Squid can be slow for other reasons, like DNS issues.  SSH in and run:

squidclient -h pfSense_LAN_IP -p 3128 mgr:info

and look at the Median Service Times.  Anything look too big compared to the others?  Here is my output when things are working well:

Median Service Times (seconds)  5 min    60 min:
        HTTP Requests (All):  0.00000  0.00000
        Cache Misses:          0.02592  0.03241
        Cache Hits:            0.00000  0.00091
        Near Hits:            0.00091  0.09219
        Not-Modified Replies:  0.00000  0.00000
        DNS Lookups:          0.05078  0.06364
        ICP Queries:          0.00000  0.00000

Thank you for the reply. I get the following message which does not display as yours. I have reconfigured DNS and seems like it has got little bit better. But I need more time to finalize this.

128 mgr:info
Sending HTTP request … done.
HTTP/1.1 403 Forbidden
Server: squid/3.4.10
Mime-Version: 1.0
Date: Wed, 01 Apr 2015 04:01:50 GMT
Content-Type: text/html
Content-Length: 3112
X-Squid-Error: ERR_ACCESS_DENIED 0
Vary: Accept-Language
Content-Language: az
X-Cache: MISS from localhost
X-Cache-Lookup: NONE from localhost:3128
Via: 1.1 localhost (squid/3.4.10)
Connection: close

<title>SƏHV: Sorğulanan URL ilə əlaqə yaradılmadı</title>

SƏHV

Sorğulanan URL ilə əlaqə yaradılmadı

---

The following error was encountered while trying to retrieve the URL: <a href =""  ="">cache_object://192.168.0.235/info</a>

Giriş qadağandır.

Access control configuration prevents your request from being allowed at this                                                                                        time. Please contact your service provider if you feel this is incorrect.

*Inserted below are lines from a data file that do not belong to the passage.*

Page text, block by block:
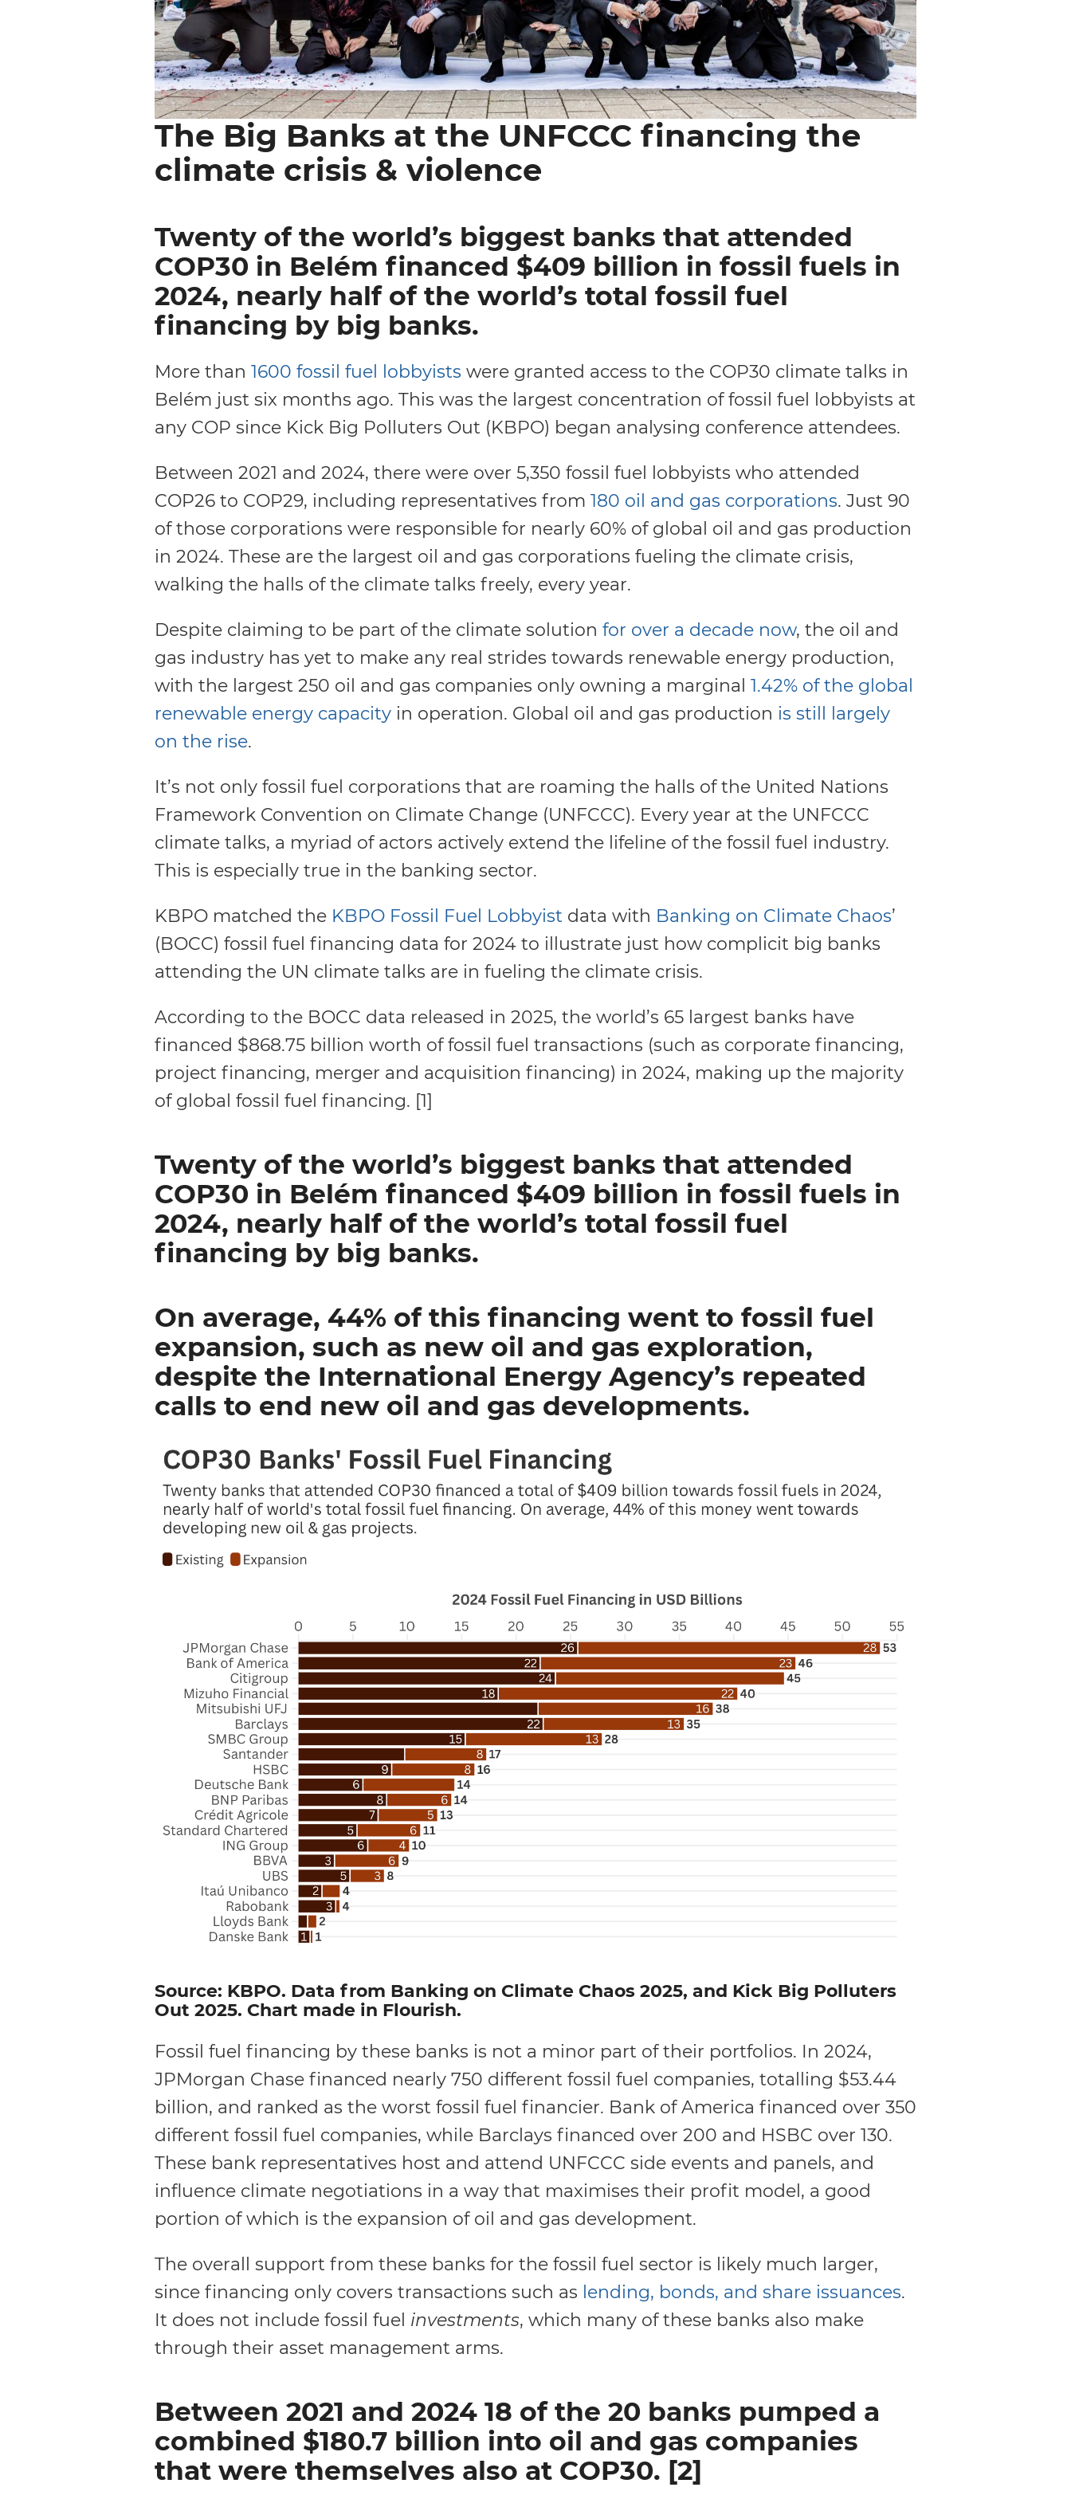
Body
paragraph
The Big Banks at the UNFCCC financing the
climate crisis & violence
Twenty of the world’s biggest banks that attended
COP30 in Belém financed $409 billion in fossil fuels in
2024, nearly half of the world’s total fossil fuel
financing by big banks.
More than 1600 fossil fuel lobbyists were granted access to the COP30 climate talks in
Belém just six months ago. This was the largest concentration of fossil fuel lobbyists at
any COP since Kick Big Polluters Out (KBPO) began analysing conference attendees.
Between 2021 and 2024, there were over 5,350 fossil fuel lobbyists who attended
COP26 to COP29, including representatives from 180 oil and gas corporations. Just 90
of those corporations were responsible for nearly 60% of global oil and gas production
in 2024. These are the largest oil and gas corporations fueling the climate crisis,
walking the halls of the climate talks freely, every year.
Despite claiming to be part of the climate solution for over a decade now, the oil and
gas industry has yet to make any real strides towards renewable energy production,
with the largest 250 oil and gas companies only owning a marginal 1.42% of the global
renewable energy capacity in operation. Global oil and gas production is still largely
on the rise.
It’s not only fossil fuel corporations that are roaming the halls of the United Nations
Framework Convention on Climate Change (UNFCCC). Every year at the UNFCCC
climate talks, a myriad of actors actively extend the lifeline of the fossil fuel industry.
This is especially true in the banking sector.
KBPO matched the KBPO Fossil Fuel Lobbyist data with Banking on Climate Chaos’
(BOCC) fossil fuel financing data for 2024 to illustrate just how complicit big banks
attending the UN climate talks are in fueling the climate crisis.
According to the BOCC data released in 2025, the world’s 65 largest banks have
financed $868.75 billion worth of fossil fuel transactions (such as corporate financing,
project financing, merger and acquisition financing) in 2024, making up the majority
of global fossil fuel financing. [1]
Twenty of the world’s biggest banks that attended
COP30 in Belém financed $409 billion in fossil fuels in
2024, nearly half of the world’s total fossil fuel
financing by big banks.
On average, 44% of this financing went to fossil fuel
expansion, such as new oil and gas exploration,
despite the International Energy Agency’s repeated
calls to end new oil and gas developments.
Source: KBPO. Data from Banking on Climate Chaos 2025, and Kick Big Polluters
Out 2025. Chart made in Flourish.
Fossil fuel financing by these banks is not a minor part of their portfolios. In 2024,
JPMorgan Chase financed nearly 750 different fossil fuel companies, totalling $53.44
billion, and ranked as the worst fossil fuel financier. Bank of America financed over 350
different fossil fuel companies, while Barclays financed over 200 and HSBC over 130.
These bank representatives host and attend UNFCCC side events and panels, and
influence climate negotiations in a way that maximises their profit model, a good
portion of which is the expansion of oil and gas development.
The overall support from these banks for the fossil fuel sector is likely much larger,
since financing only covers transactions such as lending, bonds, and share issuances.
It does not include fossil fuel investments, which many of these banks also make
through their asset management arms.
Between 2021 and 2024 18 of the 20 banks pumped a
combined $180.7 billion into oil and gas companies
that were themselves also at COP30. [2]
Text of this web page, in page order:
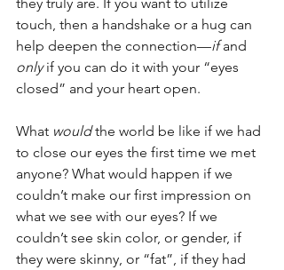
touch, then a handshake or a hug can
help deepen the connection—if and
only if you can do it with your “eyes
closed” and your heart open.
What would the world be like if we had
to close our eyes the first time we met
anyone? What would happen if we
couldn’t make our first impression on
what we see with our eyes? If we
couldn’t see skin color, or gender, if
they were skinny, or “fat”, if they had
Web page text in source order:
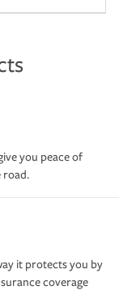
you peace of
road.
it protects you by
coverage
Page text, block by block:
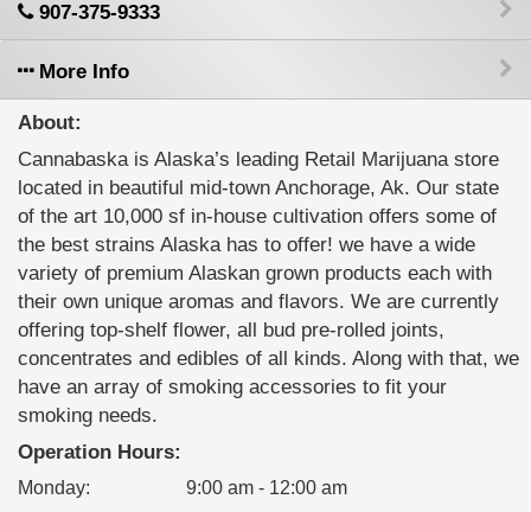
907-375-9333
More Info
About:
Cannabaska is Alaska’s leading Retail Marijuana store
located in beautiful mid-town Anchorage, Ak. Our state
of the art 10,000 sf in-house cultivation offers some of
the best strains Alaska has to offer! we have a wide
variety of premium Alaskan grown products each with
their own unique aromas and flavors. We are currently
offering top-shelf flower, all bud pre-rolled joints,
concentrates and edibles of all kinds. Along with that, we
have an array of smoking accessories to fit your
smoking needs.
Operation Hours:
Monday: 9:00 am - 12:00 am
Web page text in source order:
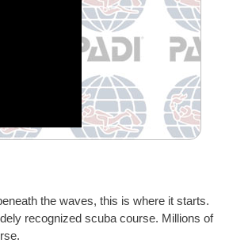
the waves, this is where it starts.
recognized scuba course. Millions of
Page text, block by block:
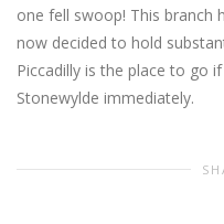
one fell swoop! This branch
now decided to hold
Piccadilly is the place to go
Stonewylde immediately.
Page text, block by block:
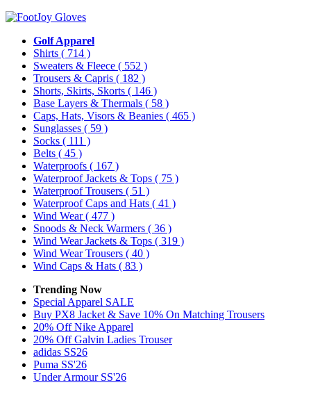
Golf Apparel
Shirts ( 714 )
Sweaters & Fleece ( 552 )
Trousers & Capris ( 182 )
Shorts, Skirts, Skorts ( 146 )
Base Layers & Thermals ( 58 )
Caps, Hats, Visors & Beanies ( 465 )
Sunglasses ( 59 )
Socks ( 111 )
Belts ( 45 )
Waterproofs ( 167 )
Waterproof Jackets & Tops ( 75 )
Waterproof Trousers ( 51 )
Waterproof Caps and Hats ( 41 )
Wind Wear( 477 )
Snoods & Neck Warmers ( 36 )
Wind Wear Jackets & Tops ( 319 )
Wind Wear Trousers ( 40 )
Wind Caps & Hats ( 83 )
Trending Now
Special Apparel SALE
Buy PX8 Jacket & Save 10% On Matching Trousers
20% Off Nike Apparel
20% Off Galvin Ladies Trouser
adidas SS26
Puma SS'26
Under Armour SS'26
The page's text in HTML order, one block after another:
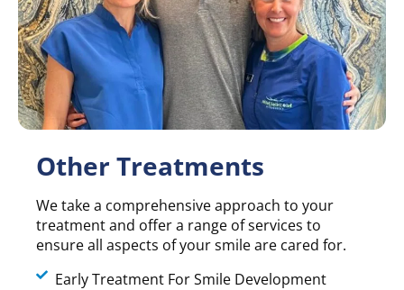
Other Treatments
We take a comprehensive approach to your
treatment and offer a range of services to
ensure all aspects of your smile are cared for.
Early Treatment For Smile Development
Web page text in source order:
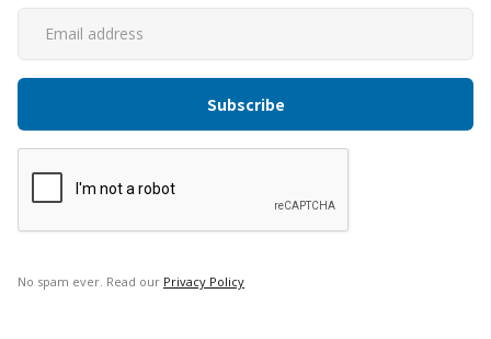
No spam ever. Read our Privacy Policy
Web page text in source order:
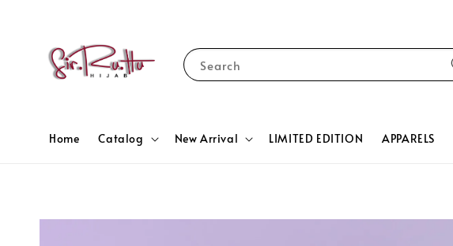
Search
Home Catalog New Arrival LIMITED EDITION APPARELS
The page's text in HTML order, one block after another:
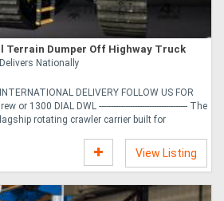
Terrain Dumper Off Highway Truck
Delivers Nationally
DELIVERY FOLLOW US FOR
or 1300 DIAL DWL ------------------------------------- The
rotating crawler carrier built for
View Listing
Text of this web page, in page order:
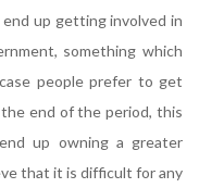
up getting involved in
something which
people prefer to get
end of the period, this
up owning a greater
that it is difficult for any
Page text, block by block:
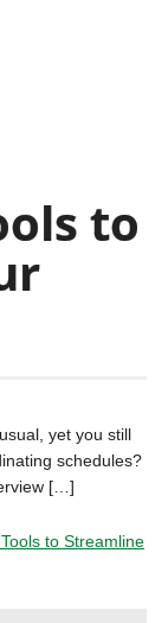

Your cache administrator is [admin@localhost](mailto:admin@localhost?subject=CacheErro                                                                                      rInfo%20-%20ERR_ACCESS_DENIED&body=CacheHost%3A%20localhost%0D%0AErrPage%3A%                                                                                      20ERR_ACCESS_DENIED%0D%0AErr%3A%20%5Bnone%5D%0D%0ATimeStamp%3A%20Wed,%2001%20Apr                                                                                      %202015%2004%3A01%3A50%20GMT%0D%0A%0D%0AClientIP%3A%20192.168.0.238%0D%0A%0D%0AH                                                                                      TTP%20Request%3A%0D%0AGET%20%2Finfo%20HTTP%2F1.0%0AHost%3A%20192.168.0.235%0D%0A                                                                                      User-Agent%3A%20squidclient%2F3.4.10%0D%0AAccept%3A%20*%2F*%0D%0AConnection%3A%2                                                                                      0close%0D%0A%0D%0A%0D%0A).

---

Generated Wed, 01 Apr 2015 04:01:50 GMT by localhost (squid/3.4.10)

KOM

Huh???

1.  Go to pfSense console.

2.  Press 8 for Shell.  See image.

3.  Type the command I gave you and parse the output.

periko

Are using squidguard in your setup?

shehan31

@periko:

Are using squidguard in your setup?

Yes.

periko

By default squid will only allow 5 connections to squidguard if u have more than 5 users at the same time u are doom.
  Now that u are in your shell check cache.log and see if u have something like this:

2013/10/25 09:44:24| WARNING: All redirector processes are busy.
2013/10/25 09:44:24| Consider increasing the number of redirector processes in your config file.

If this is your case, just remember a formula:

of Squidguard threats x memory size each one=RAM memory for squidguard.

Because squidguard depends on RAM that is why is fast.

Hope this is your case and hope this helps!!!